Task instructions → The word to find is "existing". State how many lines below contain it, giving only the number.

Dataset records →
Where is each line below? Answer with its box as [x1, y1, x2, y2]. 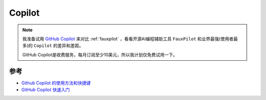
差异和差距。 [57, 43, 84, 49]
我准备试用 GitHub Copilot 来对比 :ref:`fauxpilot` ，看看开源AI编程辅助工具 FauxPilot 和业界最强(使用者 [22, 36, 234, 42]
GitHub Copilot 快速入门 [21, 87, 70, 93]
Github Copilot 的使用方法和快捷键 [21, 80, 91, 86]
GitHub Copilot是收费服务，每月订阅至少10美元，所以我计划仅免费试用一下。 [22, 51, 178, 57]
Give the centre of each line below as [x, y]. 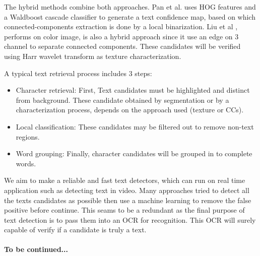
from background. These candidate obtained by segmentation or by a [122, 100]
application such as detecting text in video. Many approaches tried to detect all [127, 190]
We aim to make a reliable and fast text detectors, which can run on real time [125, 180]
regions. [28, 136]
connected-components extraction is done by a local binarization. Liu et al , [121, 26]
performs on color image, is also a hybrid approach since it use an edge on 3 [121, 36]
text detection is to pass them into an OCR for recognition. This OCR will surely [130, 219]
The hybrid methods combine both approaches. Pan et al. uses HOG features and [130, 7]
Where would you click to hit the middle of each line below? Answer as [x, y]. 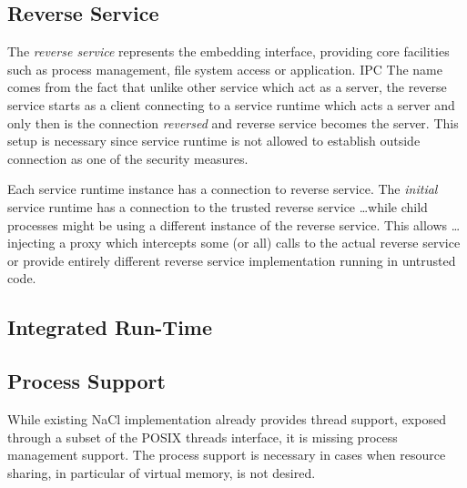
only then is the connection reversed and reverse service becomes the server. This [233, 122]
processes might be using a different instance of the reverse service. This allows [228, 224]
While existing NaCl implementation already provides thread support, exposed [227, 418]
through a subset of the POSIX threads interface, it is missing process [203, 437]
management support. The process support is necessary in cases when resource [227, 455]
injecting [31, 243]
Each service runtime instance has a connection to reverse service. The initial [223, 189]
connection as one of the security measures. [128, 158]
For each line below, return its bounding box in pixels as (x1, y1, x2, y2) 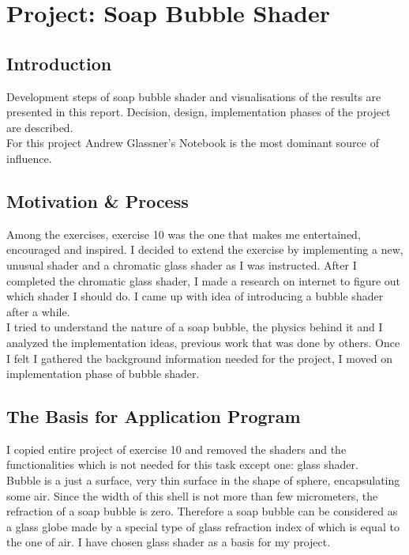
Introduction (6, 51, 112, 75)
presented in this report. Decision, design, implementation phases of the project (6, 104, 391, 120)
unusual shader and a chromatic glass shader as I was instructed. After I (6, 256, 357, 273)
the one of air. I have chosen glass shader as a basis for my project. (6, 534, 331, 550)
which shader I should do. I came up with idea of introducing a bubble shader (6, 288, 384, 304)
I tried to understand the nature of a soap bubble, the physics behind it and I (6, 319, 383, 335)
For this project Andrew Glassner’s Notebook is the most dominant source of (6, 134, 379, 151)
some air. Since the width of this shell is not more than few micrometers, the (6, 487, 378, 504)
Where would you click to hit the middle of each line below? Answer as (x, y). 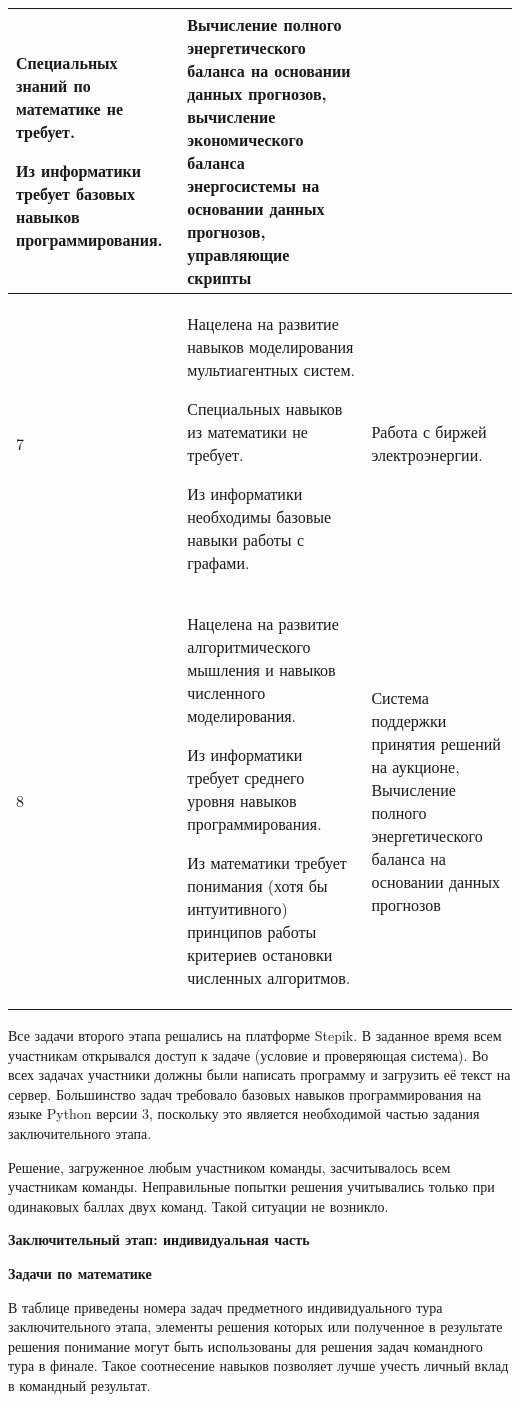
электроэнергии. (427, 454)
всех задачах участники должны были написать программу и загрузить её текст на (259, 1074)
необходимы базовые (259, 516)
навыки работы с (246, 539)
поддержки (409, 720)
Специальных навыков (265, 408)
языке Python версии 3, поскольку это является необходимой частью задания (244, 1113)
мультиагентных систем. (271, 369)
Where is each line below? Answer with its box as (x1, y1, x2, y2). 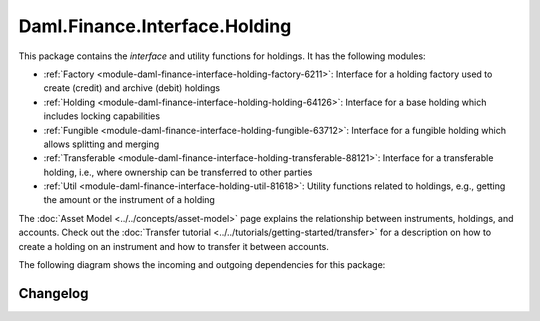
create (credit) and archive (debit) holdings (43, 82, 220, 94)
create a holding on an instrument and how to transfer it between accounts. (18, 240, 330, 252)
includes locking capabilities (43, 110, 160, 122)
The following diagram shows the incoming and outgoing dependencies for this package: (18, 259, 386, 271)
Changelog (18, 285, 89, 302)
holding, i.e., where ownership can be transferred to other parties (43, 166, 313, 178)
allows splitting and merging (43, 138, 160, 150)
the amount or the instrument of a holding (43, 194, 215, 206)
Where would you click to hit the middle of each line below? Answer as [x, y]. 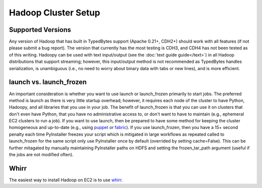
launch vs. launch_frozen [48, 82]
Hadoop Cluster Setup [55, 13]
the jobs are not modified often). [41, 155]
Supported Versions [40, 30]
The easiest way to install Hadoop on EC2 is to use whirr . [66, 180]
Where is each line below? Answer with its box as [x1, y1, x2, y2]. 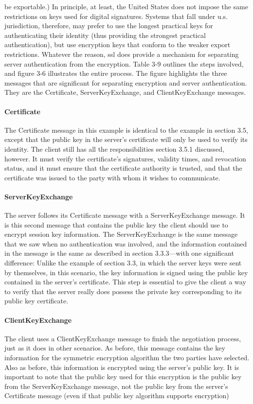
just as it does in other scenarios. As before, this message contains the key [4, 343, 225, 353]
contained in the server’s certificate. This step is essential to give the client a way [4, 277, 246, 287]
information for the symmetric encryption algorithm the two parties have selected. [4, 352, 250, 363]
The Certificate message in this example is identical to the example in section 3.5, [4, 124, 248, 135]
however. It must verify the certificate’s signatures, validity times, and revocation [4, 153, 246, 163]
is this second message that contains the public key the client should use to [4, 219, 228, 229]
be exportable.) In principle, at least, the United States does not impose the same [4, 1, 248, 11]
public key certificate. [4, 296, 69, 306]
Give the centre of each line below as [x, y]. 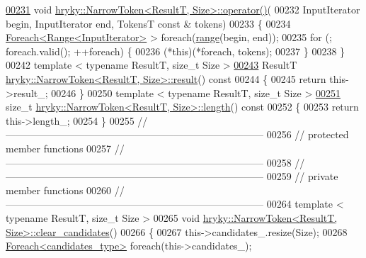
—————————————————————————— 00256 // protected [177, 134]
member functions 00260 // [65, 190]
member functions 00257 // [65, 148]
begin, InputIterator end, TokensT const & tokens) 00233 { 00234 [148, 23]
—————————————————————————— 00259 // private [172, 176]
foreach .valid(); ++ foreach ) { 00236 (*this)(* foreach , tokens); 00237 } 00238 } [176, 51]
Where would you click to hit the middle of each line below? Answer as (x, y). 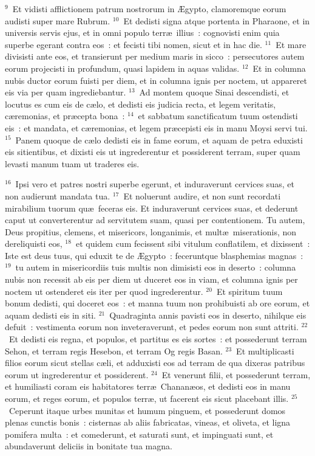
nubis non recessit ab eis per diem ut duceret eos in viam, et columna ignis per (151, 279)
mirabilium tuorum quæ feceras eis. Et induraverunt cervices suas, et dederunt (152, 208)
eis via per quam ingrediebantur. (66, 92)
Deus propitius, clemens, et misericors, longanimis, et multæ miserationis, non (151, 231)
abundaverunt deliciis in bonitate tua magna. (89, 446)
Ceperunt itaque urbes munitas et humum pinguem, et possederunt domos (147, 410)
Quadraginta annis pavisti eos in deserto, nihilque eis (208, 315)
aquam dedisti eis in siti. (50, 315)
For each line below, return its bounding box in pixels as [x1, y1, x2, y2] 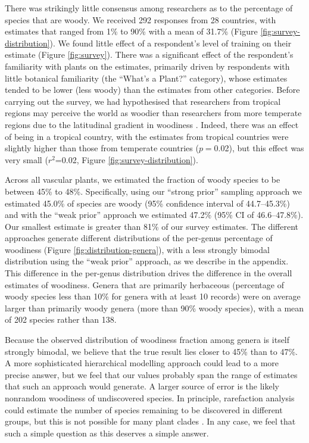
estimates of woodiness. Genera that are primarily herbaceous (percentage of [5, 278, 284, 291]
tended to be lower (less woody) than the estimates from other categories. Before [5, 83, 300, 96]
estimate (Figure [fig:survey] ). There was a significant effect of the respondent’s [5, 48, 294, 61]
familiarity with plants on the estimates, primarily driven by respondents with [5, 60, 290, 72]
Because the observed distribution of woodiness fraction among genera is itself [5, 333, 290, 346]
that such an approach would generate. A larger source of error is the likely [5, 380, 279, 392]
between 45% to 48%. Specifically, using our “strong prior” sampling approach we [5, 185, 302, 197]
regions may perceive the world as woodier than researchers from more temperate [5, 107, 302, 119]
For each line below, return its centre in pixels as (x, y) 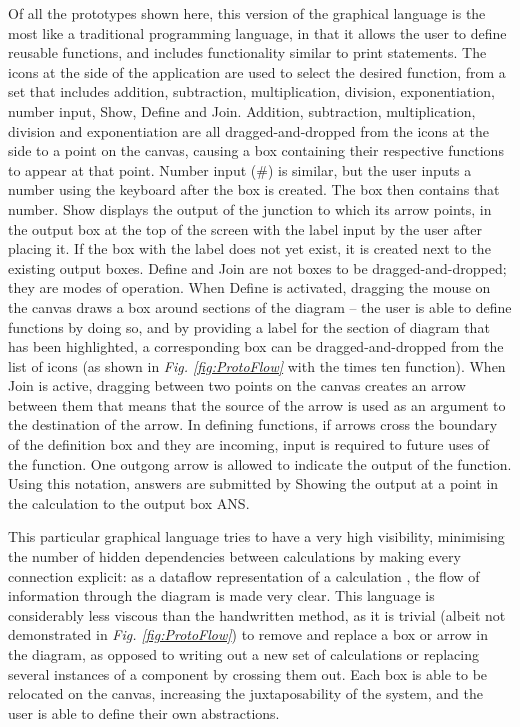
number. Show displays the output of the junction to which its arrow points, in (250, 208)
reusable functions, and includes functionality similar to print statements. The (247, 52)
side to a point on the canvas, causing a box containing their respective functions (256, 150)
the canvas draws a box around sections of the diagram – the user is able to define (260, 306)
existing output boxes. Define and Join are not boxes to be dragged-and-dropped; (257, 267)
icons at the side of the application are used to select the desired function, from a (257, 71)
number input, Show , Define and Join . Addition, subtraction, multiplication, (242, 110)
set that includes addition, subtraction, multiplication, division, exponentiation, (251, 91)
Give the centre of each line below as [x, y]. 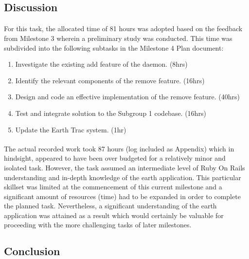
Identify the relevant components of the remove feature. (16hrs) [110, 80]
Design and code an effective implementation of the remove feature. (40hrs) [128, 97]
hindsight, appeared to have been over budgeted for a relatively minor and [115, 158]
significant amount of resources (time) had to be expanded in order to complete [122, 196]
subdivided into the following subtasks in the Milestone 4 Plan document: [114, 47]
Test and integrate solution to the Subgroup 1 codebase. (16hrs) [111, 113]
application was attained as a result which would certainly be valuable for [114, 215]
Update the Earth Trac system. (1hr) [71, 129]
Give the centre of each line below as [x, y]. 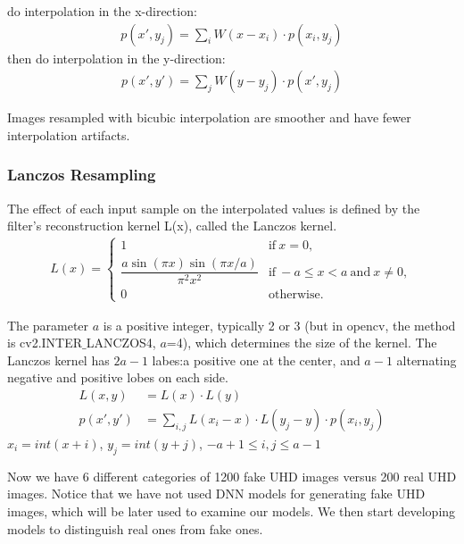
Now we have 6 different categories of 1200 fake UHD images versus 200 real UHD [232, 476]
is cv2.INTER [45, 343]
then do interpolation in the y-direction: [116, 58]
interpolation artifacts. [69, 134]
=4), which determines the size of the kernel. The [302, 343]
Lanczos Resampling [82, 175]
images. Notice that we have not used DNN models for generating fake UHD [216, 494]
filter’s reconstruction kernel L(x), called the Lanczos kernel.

Written solution → 2